GIVEN INFORMATION Start Marker
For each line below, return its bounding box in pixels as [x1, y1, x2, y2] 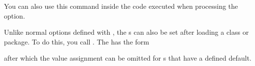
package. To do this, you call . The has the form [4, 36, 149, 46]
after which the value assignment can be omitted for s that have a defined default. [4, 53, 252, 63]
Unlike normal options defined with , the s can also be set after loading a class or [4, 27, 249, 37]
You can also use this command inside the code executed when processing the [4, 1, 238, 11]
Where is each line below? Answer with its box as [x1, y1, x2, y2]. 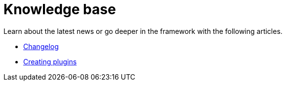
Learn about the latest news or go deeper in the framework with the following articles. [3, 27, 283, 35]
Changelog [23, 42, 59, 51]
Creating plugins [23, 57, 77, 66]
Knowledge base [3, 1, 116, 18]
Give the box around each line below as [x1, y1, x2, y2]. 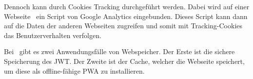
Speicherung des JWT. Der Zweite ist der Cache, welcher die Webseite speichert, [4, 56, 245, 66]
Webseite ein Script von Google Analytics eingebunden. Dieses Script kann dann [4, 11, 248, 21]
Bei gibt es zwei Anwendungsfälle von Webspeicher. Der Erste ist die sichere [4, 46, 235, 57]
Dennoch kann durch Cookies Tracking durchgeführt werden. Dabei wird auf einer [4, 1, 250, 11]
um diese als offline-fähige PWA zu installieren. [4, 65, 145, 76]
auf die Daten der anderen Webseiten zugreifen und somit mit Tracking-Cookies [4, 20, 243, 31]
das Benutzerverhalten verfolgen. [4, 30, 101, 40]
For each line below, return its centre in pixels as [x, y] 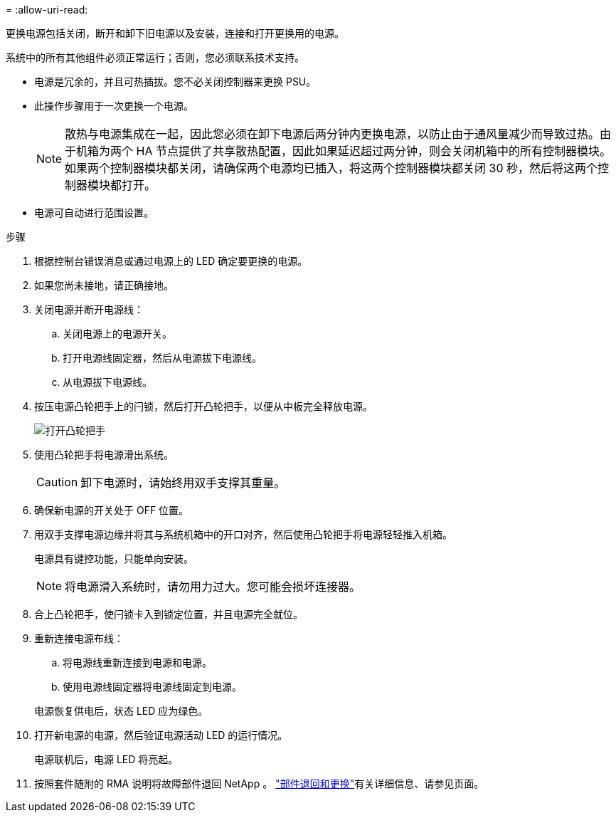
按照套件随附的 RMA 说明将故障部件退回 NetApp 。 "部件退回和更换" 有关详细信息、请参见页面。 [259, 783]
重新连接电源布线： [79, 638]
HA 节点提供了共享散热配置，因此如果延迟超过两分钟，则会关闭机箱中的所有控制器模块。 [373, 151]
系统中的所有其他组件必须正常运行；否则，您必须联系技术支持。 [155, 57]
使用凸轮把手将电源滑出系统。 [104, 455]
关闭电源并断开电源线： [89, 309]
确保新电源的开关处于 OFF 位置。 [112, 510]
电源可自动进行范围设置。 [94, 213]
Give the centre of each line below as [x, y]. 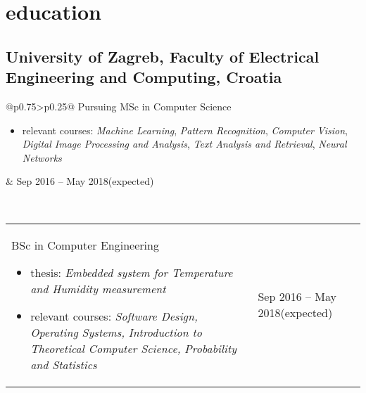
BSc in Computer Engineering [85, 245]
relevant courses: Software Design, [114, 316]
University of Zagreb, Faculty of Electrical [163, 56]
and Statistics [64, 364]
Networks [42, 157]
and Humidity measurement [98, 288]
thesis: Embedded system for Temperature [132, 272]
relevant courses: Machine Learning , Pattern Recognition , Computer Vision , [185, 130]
GIVEN INFORMATION End Marker
→ REQUIREMENT: Print the data above from its first line through the line that has "after which the", exactly and with nothing else, omitting pictures.

→ SOLUTION BELOW:
For each line below, return its bounding box in pixels as [x1, y1, x2, y2] 
package. To do this, you call . The has the form [4, 36, 149, 46]
after which the value assignment can be omitted for s that have a defined default. [4, 53, 252, 63]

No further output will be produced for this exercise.